I don’t think that going back to collectively and communally “acknowledging and bewailing our manifold sins and wickednesses,” in the words of Thomas Cranmer, himself someone who did many horrible things in his life and had many horrible things done to him in turn, would actually solve those mysteries. It might diffuse them somewhat and make them easier to bear, in the same way that I am able to think about Cardinal Ricard and Bishop Hubbard more or less at my leisure but would feel much more call to dwell on and perseverate on equivalent conversations if people were having them with me in private. Even so, taking the process of working through wrongdoing and making it the public’s or the community’s business is not something to do or to advocate lightly. For long years rural areas in several Western European countries had a custom called rough music or charivari, in which people guilty of crimes against social and familial order, such as adultery or domestic violence, were shamed in loud public processions rather than being turned over to the courts. (The title of this essay comes from a proverb about bad marriages.) Even though the aesthetic of this practice appeals to me and even though there is a lot to recommend public shaming over against (say) sending people to prison for years, rough music was a form of lynch law at its core.

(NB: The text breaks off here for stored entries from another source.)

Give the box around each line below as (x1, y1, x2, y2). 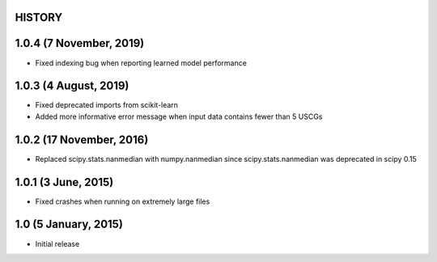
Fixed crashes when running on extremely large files (35, 196, 210, 206)
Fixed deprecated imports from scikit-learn (35, 100, 178, 110)
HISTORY (15, 11, 63, 24)
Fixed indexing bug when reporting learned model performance (35, 57, 247, 68)
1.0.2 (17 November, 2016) (15, 133, 149, 146)
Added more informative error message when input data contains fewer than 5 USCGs (35, 112, 323, 121)
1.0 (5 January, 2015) (15, 218, 123, 231)
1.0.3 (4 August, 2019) (15, 79, 129, 93)
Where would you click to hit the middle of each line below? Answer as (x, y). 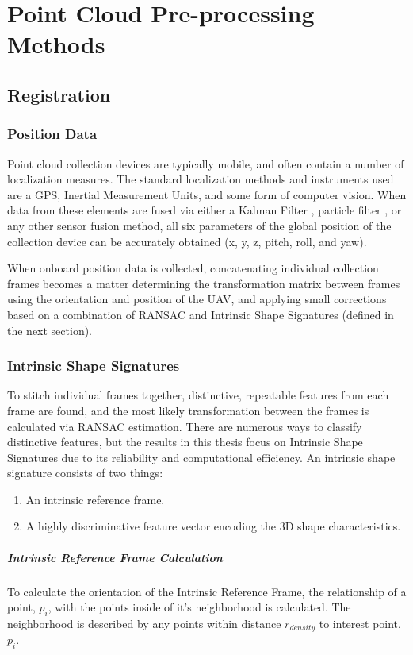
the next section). (50, 330)
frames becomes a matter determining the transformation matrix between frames (204, 283)
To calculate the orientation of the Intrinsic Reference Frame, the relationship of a (207, 591)
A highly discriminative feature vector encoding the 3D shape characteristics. (213, 526)
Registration (59, 94)
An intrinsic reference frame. (95, 499)
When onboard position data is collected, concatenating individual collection (193, 268)
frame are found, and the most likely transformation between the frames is (188, 410)

Yet not every public confession of wrongdoing or public airing of grievances must involve as stark and extreme an intervention in someone’s life as charivari. If a society does make penitence and atonement everybody’s business, it provides paths to actual reintegration in a web of moral actors that simply letting guilt gnaw at individuals in private does not. It is worth applying a renewed emphasis to this at least in liturgical penitential contexts, and I would argue in secular contexts as well. For that renewed emphasis to be workable in secular settings the practice of whipping up ideologized online hate mobs would probably need to have a stake driven through its heart first, but that is itself what people used to call a win-win.

This is where I would like to, by way of a pithy and topical envoi, say “if you’ve never told anyone to commit suicide for disagreeing with you about what fictional characters should have sex with each other, you’ve nothing to fear.” Unfortunately, this isn’t true—there is always a great deal to fear in this world, and especially a great deal to fear when it comes to confiding and being vulnerable around other people in their multitudes. I would submit, however, that letting that fear rule us, letting it induce constant defensiveness to the point of privatization of sin, has led us places that are even worse by far.